Discussion in 'C Programming' started by boltar2003, May 5, 2011.

  1. boltar2003

    boltar2003 Guest

    Hello

    If a program recurses too deeply there's always a chance that it could
    run out of stack space and die with a SIGSEGV. Is there any API that can
    tell you how much stack space is left or some other method to prevent this
    in C/C++? I realise I could catch the signal but thats a pretty damn ugly
    way to do it.

    B2003
     
    boltar2003, May 5, 2011
    #1
    1. Advertisements

  2. boltar2003

    boltar2003 Guest

    Actually I suppose i could use getrlimit to get the stack size but is there
    a clean way of actually finding the current position of top of the stack? I
    could take the addresses of local variables but that seems a bit prone to
    error.

    B2003
     
    boltar2003, May 5, 2011
    #2
    1. Advertisements

  3. boltar2003

    Xavier Roche Guest

    There is no portable way to find the stack bottom/size ; I am not even
    sure what getrlimit(RLIMIT_STACK) returns exactly (current thread stack
    size ? main thread stack size ? default stack size ?)

    (And there is no portable way to find the stack top/bottom -- you'll
    have to play with an address on the current stack around main, and play
    with arithmetics with the page size)
     
    Xavier Roche, May 5, 2011
    #3
  4. The only proper way to avoid stack-overflows is to prevent it from
    happening in the first place.

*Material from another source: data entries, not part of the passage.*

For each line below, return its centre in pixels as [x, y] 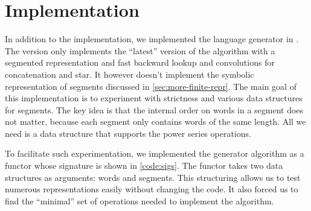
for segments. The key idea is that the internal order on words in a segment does [154, 109]
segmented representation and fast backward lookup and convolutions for [140, 62]
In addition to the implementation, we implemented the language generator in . [152, 39]
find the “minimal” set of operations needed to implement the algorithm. [139, 200]
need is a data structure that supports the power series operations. [128, 133]
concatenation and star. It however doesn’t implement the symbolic [130, 74]
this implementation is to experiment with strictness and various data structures [154, 98]
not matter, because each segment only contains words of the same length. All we [155, 121]
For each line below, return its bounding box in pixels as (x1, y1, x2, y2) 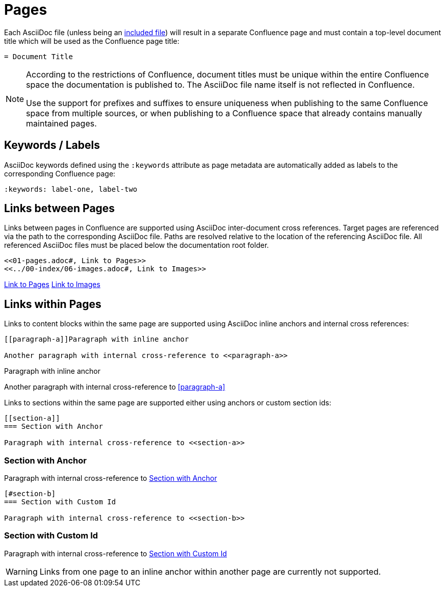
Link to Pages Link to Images (4, 280, 100, 289)
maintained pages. (26, 118, 97, 129)
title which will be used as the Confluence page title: (4, 36, 179, 45)
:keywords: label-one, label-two (4, 185, 138, 193)
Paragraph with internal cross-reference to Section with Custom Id (4, 549, 227, 558)
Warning (6, 566, 38, 577)
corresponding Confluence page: (4, 169, 116, 178)
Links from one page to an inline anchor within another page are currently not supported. (39, 566, 381, 577)
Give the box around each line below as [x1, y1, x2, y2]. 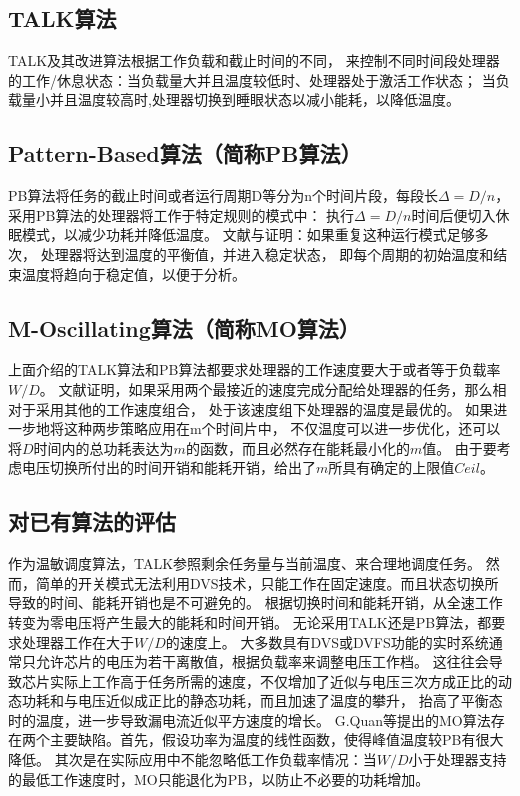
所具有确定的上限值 [328, 457, 455, 478]
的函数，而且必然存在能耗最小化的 [185, 437, 410, 458]
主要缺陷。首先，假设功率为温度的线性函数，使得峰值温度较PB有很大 [49, 729, 504, 750]
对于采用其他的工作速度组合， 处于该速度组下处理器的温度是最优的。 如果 [8, 398, 494, 419]
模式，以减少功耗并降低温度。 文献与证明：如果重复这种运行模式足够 [21, 224, 475, 245]
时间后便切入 [411, 204, 496, 225]
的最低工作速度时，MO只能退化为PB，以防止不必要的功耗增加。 [8, 768, 430, 789]
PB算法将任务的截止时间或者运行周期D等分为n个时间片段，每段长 [8, 185, 438, 206]
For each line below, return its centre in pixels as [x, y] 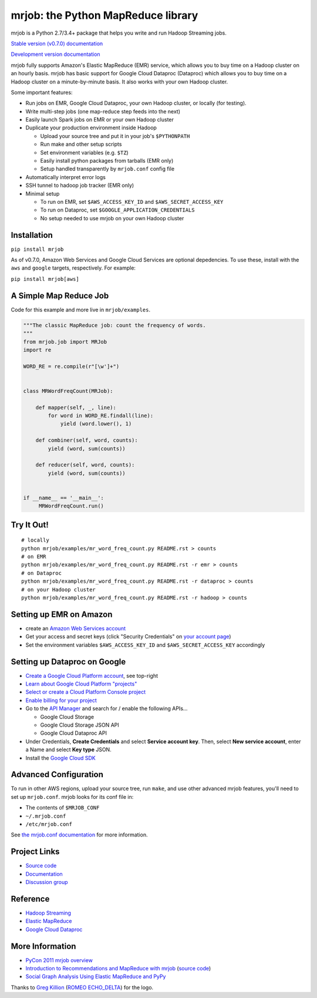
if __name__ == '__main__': [63, 498]
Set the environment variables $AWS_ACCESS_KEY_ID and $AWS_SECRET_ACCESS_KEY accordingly [145, 645]
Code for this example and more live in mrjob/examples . [81, 310]
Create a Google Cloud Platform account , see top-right [92, 676]
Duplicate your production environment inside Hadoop [91, 128]
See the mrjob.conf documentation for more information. [79, 835]
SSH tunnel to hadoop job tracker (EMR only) [80, 186]
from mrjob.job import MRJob [65, 342]

If at all possible (and frequently it
    is) avoid recursion, if it's unavoidable, as it sometimes is, make
    sure your design prevents those situations from arising in the first
    place.

    Trying to solve a design problem by imposing artificial limitations
    seems a bad idea.
     
    Kleuskes & Moos, May 5, 2011
    #4
  5. I find this answer interesting, mainly because I think is suggests a
    very different view about programming. I would not try to avoid
    recursion "if at all possible". In general I consider that it is up to
    the system to provide the resources needed by a program and this
    includes stack for a reasonable amount of recursion. These resources
    can run out of course, and the stack is special in that few languages
    provide any way to handle its exhaustion elegantly, but that does not
    seem enough reason to design out all recursion.

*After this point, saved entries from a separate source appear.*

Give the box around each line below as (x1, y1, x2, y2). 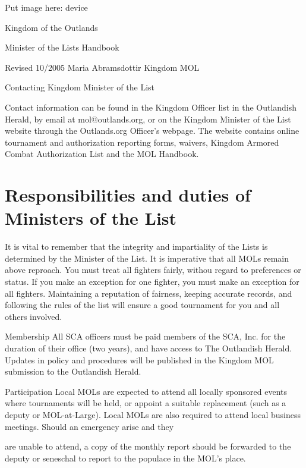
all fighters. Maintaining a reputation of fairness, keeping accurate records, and (5, 287, 292, 299)
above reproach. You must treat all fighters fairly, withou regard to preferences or (5, 263, 301, 276)
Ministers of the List (5, 206, 177, 230)
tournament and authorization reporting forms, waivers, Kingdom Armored (5, 136, 279, 148)
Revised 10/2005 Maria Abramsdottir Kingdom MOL (5, 61, 200, 73)
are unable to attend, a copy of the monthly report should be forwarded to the (5, 440, 291, 453)
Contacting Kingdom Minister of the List (5, 81, 155, 93)
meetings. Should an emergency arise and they (5, 420, 174, 432)
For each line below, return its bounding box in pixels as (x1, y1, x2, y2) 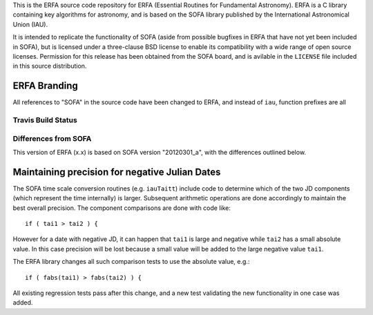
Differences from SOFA (12, 133, 92, 143)
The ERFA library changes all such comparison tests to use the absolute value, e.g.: (12, 258, 250, 266)
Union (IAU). (12, 20, 48, 28)
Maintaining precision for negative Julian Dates (12, 166, 221, 178)
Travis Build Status (12, 115, 77, 125)
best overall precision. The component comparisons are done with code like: (12, 204, 231, 212)
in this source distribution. (12, 62, 87, 70)
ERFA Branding (12, 80, 79, 92)
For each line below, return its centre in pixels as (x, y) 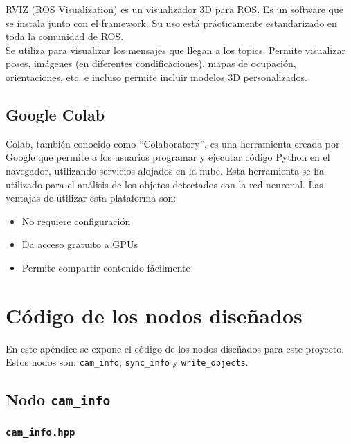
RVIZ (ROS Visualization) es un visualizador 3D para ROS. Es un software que (174, 9)
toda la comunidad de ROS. (65, 36)
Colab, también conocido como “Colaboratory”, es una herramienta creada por (173, 143)
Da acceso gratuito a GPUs (80, 244)
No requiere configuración (76, 221)
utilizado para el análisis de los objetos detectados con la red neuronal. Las (164, 184)
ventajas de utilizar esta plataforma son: (91, 198)
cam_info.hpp (40, 433)

    There are special cases: some environments are severely resource limited
    but there's no indication that the OP is using such a system and,
    anyway, I don't think you can make general rules from specific situations.
    Isn't this what you are doing? Isn't the ban on recursion not an
    artificial limitation?
     
    Ben Bacarisse, May 5, 2011
    #5
  6. boltar2003

    James Kuyper Guest

    And how do you do that? If the stack size is sufficiently limited, even

    int main(int argc, char*argv[]) { return 0; }

    could overflow the stack.
    You can take measures to reduce the likelihood of overflow, but there's
    no easy way to know whether you've done enough. And doing enough on one
    system might be a complete waste of time on others. The systems I use
    most frequently allow me to put a gigabyte or more of data on the stack;
    other systems are far more limited.

    ....
    So what's the design solution you propose to "prevent overflow"?
     
    James Kuyper, May 6, 2011
    #6
  7. Hmm... only in the most contrived implementation. The standard mandates
    that an implementation must be able to translate and run at least one
    program that is very much more complex than this. The system would have
    to penalise simple, small programs deliberately!

    It's a detail. I agree with your point that almost any call can be the
    one that causes a stack overflow. Recursion need not be to blame.

    <snip>
     
    Ben Bacarisse, May 6, 2011
    #7
  8. boltar2003

    Nobody Guest

    It's the size of the region of address space allocated to the main
    thread's stack.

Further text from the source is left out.